Requirement
From the first line to the last, please reproduce the material exactly, skipping the pictures.

Exercise material

[Start of Attachment]

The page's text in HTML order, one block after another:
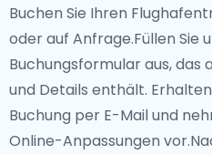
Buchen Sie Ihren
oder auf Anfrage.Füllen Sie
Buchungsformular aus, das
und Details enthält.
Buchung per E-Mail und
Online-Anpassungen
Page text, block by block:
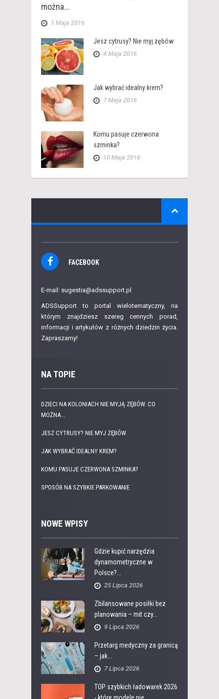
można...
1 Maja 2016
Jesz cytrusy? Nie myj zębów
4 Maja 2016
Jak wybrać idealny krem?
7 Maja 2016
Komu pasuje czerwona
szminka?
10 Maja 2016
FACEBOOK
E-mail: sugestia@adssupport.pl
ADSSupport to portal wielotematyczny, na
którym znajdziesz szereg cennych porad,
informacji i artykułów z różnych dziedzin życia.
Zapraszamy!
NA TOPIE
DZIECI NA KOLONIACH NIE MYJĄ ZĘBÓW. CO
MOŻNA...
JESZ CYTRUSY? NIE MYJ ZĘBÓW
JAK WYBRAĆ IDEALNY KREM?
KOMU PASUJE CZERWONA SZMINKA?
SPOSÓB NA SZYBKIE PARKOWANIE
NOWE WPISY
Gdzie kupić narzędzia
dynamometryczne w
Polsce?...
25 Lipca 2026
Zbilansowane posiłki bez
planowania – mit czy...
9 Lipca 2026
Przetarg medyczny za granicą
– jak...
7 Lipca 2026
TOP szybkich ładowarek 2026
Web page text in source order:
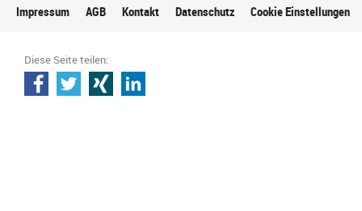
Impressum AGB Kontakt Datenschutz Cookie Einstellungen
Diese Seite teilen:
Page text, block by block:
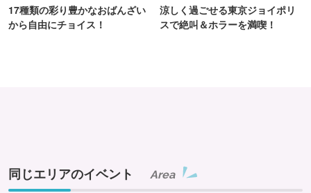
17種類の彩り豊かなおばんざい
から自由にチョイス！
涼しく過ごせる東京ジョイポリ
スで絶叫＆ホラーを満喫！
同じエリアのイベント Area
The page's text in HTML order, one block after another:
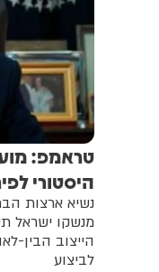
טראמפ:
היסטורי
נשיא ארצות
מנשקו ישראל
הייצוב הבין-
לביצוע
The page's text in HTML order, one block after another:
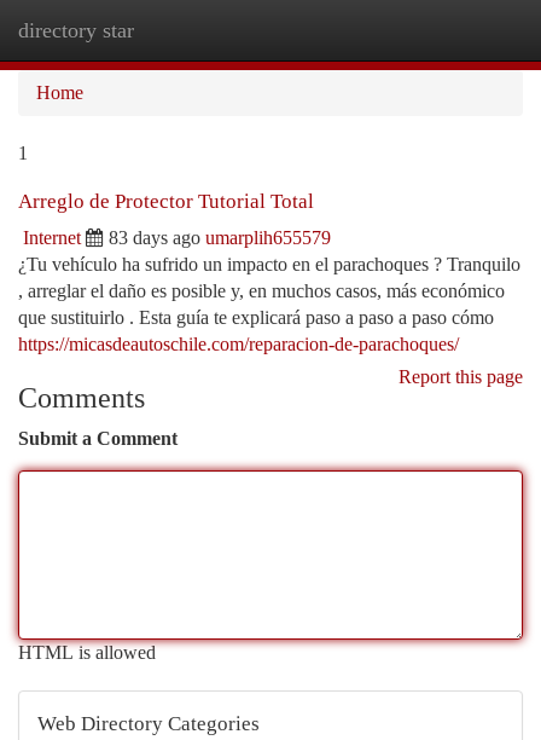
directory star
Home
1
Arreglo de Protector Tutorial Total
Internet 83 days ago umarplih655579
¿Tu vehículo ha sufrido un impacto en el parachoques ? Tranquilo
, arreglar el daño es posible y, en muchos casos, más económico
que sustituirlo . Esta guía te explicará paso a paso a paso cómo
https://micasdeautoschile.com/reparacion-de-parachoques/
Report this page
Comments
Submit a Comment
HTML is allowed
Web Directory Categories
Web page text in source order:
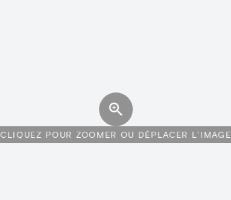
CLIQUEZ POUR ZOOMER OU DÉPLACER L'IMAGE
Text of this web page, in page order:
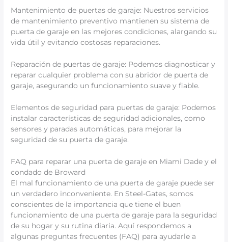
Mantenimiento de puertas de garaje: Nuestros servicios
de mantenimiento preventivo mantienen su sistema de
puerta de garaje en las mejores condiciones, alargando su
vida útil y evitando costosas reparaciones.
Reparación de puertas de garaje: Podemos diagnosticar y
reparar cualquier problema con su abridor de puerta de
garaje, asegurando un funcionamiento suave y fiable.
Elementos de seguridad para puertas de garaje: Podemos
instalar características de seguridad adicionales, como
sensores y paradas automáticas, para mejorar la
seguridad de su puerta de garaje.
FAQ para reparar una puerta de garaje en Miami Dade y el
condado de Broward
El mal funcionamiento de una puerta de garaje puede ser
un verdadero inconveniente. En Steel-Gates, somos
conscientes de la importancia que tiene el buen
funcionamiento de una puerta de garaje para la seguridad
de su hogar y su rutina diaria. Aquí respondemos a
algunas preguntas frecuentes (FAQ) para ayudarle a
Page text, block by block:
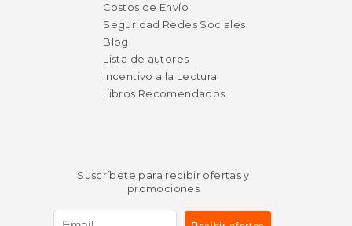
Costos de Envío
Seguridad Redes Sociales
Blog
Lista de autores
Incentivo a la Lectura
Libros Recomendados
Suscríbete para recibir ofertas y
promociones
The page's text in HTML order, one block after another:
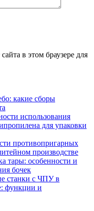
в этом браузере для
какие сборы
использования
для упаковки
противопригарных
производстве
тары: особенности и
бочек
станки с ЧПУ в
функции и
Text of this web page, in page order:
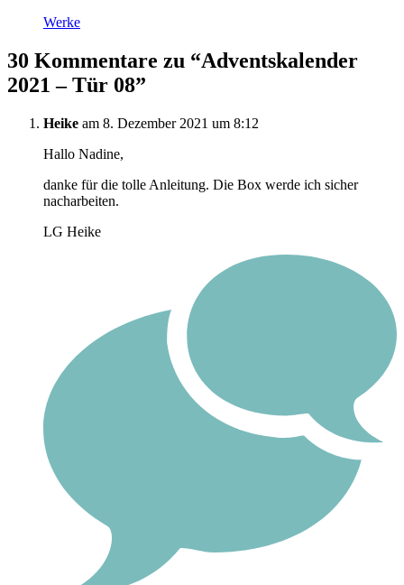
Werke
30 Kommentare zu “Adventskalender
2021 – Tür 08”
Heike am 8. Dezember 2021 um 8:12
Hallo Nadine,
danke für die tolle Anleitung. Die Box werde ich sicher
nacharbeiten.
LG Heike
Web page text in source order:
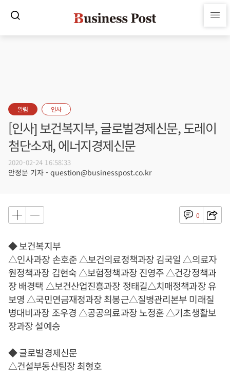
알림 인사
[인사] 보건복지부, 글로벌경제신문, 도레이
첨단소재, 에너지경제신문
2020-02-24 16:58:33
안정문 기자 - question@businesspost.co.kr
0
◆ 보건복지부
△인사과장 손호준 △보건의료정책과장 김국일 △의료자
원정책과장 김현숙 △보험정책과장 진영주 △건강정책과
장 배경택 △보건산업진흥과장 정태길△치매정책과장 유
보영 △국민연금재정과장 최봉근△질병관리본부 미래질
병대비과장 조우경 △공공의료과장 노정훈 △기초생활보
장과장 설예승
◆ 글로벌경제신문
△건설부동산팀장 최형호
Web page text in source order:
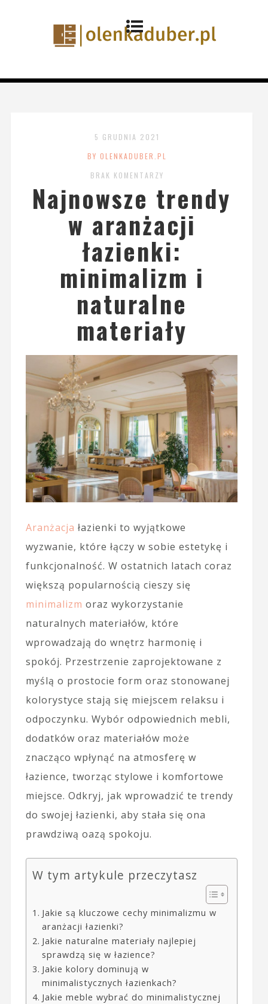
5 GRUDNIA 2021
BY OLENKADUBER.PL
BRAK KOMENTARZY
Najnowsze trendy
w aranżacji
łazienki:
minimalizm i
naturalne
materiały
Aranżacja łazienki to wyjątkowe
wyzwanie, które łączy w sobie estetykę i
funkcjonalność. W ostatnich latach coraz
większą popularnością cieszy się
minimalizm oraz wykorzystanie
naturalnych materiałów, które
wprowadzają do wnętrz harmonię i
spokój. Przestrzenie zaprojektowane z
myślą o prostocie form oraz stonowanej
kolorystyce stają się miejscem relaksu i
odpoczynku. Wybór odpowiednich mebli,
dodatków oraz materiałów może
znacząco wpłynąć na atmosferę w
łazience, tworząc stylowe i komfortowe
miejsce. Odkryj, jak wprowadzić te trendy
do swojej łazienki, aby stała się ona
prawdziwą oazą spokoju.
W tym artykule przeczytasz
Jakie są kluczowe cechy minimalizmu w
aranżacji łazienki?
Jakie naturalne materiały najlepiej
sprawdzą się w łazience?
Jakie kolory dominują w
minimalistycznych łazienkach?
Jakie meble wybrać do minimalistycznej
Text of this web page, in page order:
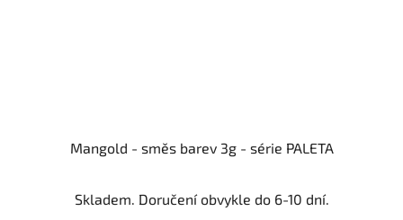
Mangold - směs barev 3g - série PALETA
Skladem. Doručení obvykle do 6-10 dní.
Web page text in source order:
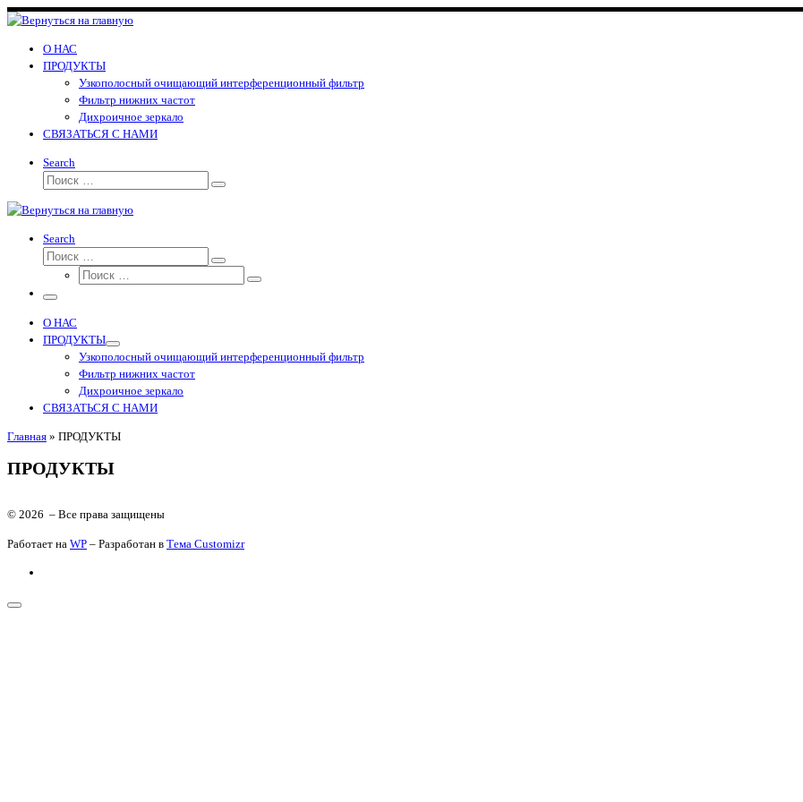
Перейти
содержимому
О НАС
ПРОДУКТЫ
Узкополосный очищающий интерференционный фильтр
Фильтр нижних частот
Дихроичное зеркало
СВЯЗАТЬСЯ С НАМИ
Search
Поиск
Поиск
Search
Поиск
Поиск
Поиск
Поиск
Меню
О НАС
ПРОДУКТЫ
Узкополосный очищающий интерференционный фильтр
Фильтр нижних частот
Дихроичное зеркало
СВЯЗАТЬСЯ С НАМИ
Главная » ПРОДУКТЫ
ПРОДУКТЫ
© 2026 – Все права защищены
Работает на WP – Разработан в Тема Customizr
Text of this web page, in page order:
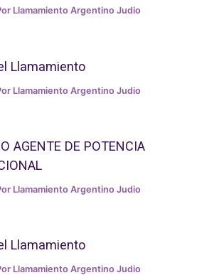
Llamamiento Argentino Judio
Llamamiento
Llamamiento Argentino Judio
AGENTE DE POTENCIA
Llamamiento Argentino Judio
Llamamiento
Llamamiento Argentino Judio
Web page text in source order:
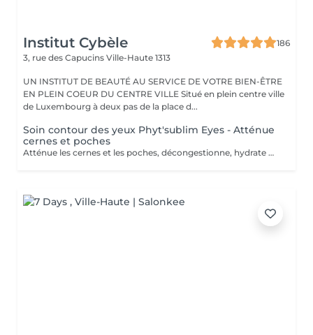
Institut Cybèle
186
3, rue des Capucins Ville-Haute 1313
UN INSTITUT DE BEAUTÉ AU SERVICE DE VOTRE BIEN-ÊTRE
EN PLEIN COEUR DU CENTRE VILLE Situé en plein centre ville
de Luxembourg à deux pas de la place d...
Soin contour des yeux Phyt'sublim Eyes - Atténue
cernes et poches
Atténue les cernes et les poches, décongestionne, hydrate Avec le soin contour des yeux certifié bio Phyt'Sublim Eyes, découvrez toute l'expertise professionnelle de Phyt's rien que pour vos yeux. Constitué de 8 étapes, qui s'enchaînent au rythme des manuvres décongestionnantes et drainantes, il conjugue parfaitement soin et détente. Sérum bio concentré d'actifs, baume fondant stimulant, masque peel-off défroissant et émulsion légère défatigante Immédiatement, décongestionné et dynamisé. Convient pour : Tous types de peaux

[End of Attachment]

Solution below
The page's text in HTML order, one block after another:
Buchen Sie Ihren
oder auf Anfrage.Füllen Sie
Buchungsformular aus, das
und Details enthält.
Buchung per E-Mail und
Online-Anpassungen
Page text, block by block:
można...
1 Maja 2016
Jesz cytrusy? Nie myj zębów
4 Maja 2016
Jak wybrać idealny krem?
7 Maja 2016
Komu pasuje czerwona
szminka?
10 Maja 2016
FACEBOOK
E-mail: sugestia@adssupport.pl
ADSSupport to portal wielotematyczny, na
którym znajdziesz szereg cennych porad,
informacji i artykułów z różnych dziedzin życia.
Zapraszamy!
NA TOPIE
DZIECI NA KOLONIACH NIE MYJĄ ZĘBÓW. CO
MOŻNA...
JESZ CYTRUSY? NIE MYJ ZĘBÓW
JAK WYBRAĆ IDEALNY KREM?
KOMU PASUJE CZERWONA SZMINKA?
SPOSÓB NA SZYBKIE PARKOWANIE
NOWE WPISY
Gdzie kupić narzędzia
dynamometryczne w
Polsce?...
25 Lipca 2026
Zbilansowane posiłki bez
planowania – mit czy...
9 Lipca 2026
Przetarg medyczny za granicą
– jak...
7 Lipca 2026
TOP szybkich ładowarek 2026
Web page text in source order:
Impressum AGB Kontakt Datenschutz Cookie Einstellungen
Diese Seite teilen:
Page text, block by block:
17種類の彩り豊かなおばんざい
から自由にチョイス！
涼しく過ごせる東京ジョイポリ
スで絶叫＆ホラーを満喫！
同じエリアのイベント Area
The page's text in HTML order, one block after another:
טראמפ:
היסטורי
נשיא ארצות
מנשקו ישראל
הייצוב הבין-
לביצוע
The page's text in HTML order, one block after another:
directory star
Home
1
Arreglo de Protector Tutorial Total
Internet 83 days ago umarplih655579
¿Tu vehículo ha sufrido un impacto en el parachoques ? Tranquilo
, arreglar el daño es posible y, en muchos casos, más económico
que sustituirlo . Esta guía te explicará paso a paso a paso cómo
https://micasdeautoschile.com/reparacion-de-parachoques/
Report this page
Comments
Submit a Comment
HTML is allowed
Web Directory Categories
Web page text in source order:
CLIQUEZ POUR ZOOMER OU DÉPLACER L'IMAGE
Text of this web page, in page order:
Mantenimiento de puertas de garaje: Nuestros servicios
de mantenimiento preventivo mantienen su sistema de
puerta de garaje en las mejores condiciones, alargando su
vida útil y evitando costosas reparaciones.
Reparación de puertas de garaje: Podemos diagnosticar y
reparar cualquier problema con su abridor de puerta de
garaje, asegurando un funcionamiento suave y fiable.
Elementos de seguridad para puertas de garaje: Podemos
instalar características de seguridad adicionales, como
sensores y paradas automáticas, para mejorar la
seguridad de su puerta de garaje.
FAQ para reparar una puerta de garaje en Miami Dade y el
condado de Broward
El mal funcionamiento de una puerta de garaje puede ser
un verdadero inconveniente. En Steel-Gates, somos
conscientes de la importancia que tiene el buen
funcionamiento de una puerta de garaje para la seguridad
de su hogar y su rutina diaria. Aquí respondemos a
algunas preguntas frecuentes (FAQ) para ayudarle a
Page text, block by block:
Costos de Envío
Seguridad Redes Sociales
Blog
Lista de autores
Incentivo a la Lectura
Libros Recomendados
Suscríbete para recibir ofertas y
promociones
The page's text in HTML order, one block after another:
в этом браузере для
какие сборы
использования
для упаковки
противопригарных
производстве
тары: особенности и
бочек
станки с ЧПУ в
функции и
Text of this web page, in page order:
Werke
30 Kommentare zu “Adventskalender
2021 – Tür 08”
Heike am 8. Dezember 2021 um 8:12
Hallo Nadine,
danke für die tolle Anleitung. Die Box werde ich sicher
nacharbeiten.
LG Heike
Web page text in source order:
알림 인사
[인사] 보건복지부, 글로벌경제신문, 도레이
첨단소재, 에너지경제신문
2020-02-24 16:58:33
안정문 기자 - question@businesspost.co.kr
0
◆ 보건복지부
△인사과장 손호준 △보건의료정책과장 김국일 △의료자
원정책과장 김현숙 △보험정책과장 진영주 △건강정책과
장 배경택 △보건산업진흥과장 정태길△치매정책과장 유
보영 △국민연금재정과장 최봉근△질병관리본부 미래질
병대비과장 조우경 △공공의료과장 노정훈 △기초생활보
장과장 설예승
◆ 글로벌경제신문
△건설부동산팀장 최형호
Web page text in source order:
5 GRUDNIA 2021
BY OLENKADUBER.PL
BRAK KOMENTARZY
Najnowsze trendy
w aranżacji
łazienki:
minimalizm i
naturalne
materiały
Aranżacja łazienki to wyjątkowe
wyzwanie, które łączy w sobie estetykę i
funkcjonalność. W ostatnich latach coraz
większą popularnością cieszy się
minimalizm oraz wykorzystanie
naturalnych materiałów, które
wprowadzają do wnętrz harmonię i
spokój. Przestrzenie zaprojektowane z
myślą o prostocie form oraz stonowanej
kolorystyce stają się miejscem relaksu i
odpoczynku. Wybór odpowiednich mebli,
dodatków oraz materiałów może
znacząco wpłynąć na atmosferę w
łazience, tworząc stylowe i komfortowe
miejsce. Odkryj, jak wprowadzić te trendy
do swojej łazienki, aby stała się ona
prawdziwą oazą spokoju.
W tym artykule przeczytasz
Jakie są kluczowe cechy minimalizmu w
aranżacji łazienki?
Jakie naturalne materiały najlepiej
sprawdzą się w łazience?
Jakie kolory dominują w
minimalistycznych łazienkach?
Jakie meble wybrać do minimalistycznej
Text of this web page, in page order:
Mangold - směs barev 3g - série PALETA
Skladem. Doručení obvykle do 6-10 dní.
Web page text in source order:
Перейти
содержимому
О НАС
ПРОДУКТЫ
Узкополосный очищающий интерференционный фильтр
Фильтр нижних частот
Дихроичное зеркало
СВЯЗАТЬСЯ С НАМИ
Search
Поиск
Поиск
Search
Поиск
Поиск
Поиск
Поиск
Меню
О НАС
ПРОДУКТЫ
Узкополосный очищающий интерференционный фильтр
Фильтр нижних частот
Дихроичное зеркало
СВЯЗАТЬСЯ С НАМИ
Главная » ПРОДУКТЫ
ПРОДУКТЫ
© 2026 – Все права защищены
Работает на WP – Разработан в Тема Customizr
Text of this web page, in page order:
Llamamiento Argentino Judio
Llamamiento
Llamamiento Argentino Judio
AGENTE DE POTENCIA
Llamamiento Argentino Judio
Llamamiento
Llamamiento Argentino Judio
Web page text in source order:
Institut Cybèle
186
3, rue des Capucins Ville-Haute 1313
UN INSTITUT DE BEAUTÉ AU SERVICE DE VOTRE BIEN-ÊTRE
EN PLEIN COEUR DU CENTRE VILLE Situé en plein centre ville
de Luxembourg à deux pas de la place d...
Soin contour des yeux Phyt'sublim Eyes - Atténue
cernes et poches
Atténue les cernes et les poches, décongestionne, hydrate Avec le soin contour des yeux certifié bio Phyt'Sublim Eyes, découvrez toute l'expertise professionnelle de Phyt's rien que pour vos yeux. Constitué de 8 étapes, qui s'enchaînent au rythme des manuvres décongestionnantes et drainantes, il conjugue parfaitement soin et détente. Sérum bio concentré d'actifs, baume fondant stimulant, masque peel-off défroissant et émulsion légère défatigante Immédiatement, décongestionné et dynamisé. Convient pour : Tous types de peaux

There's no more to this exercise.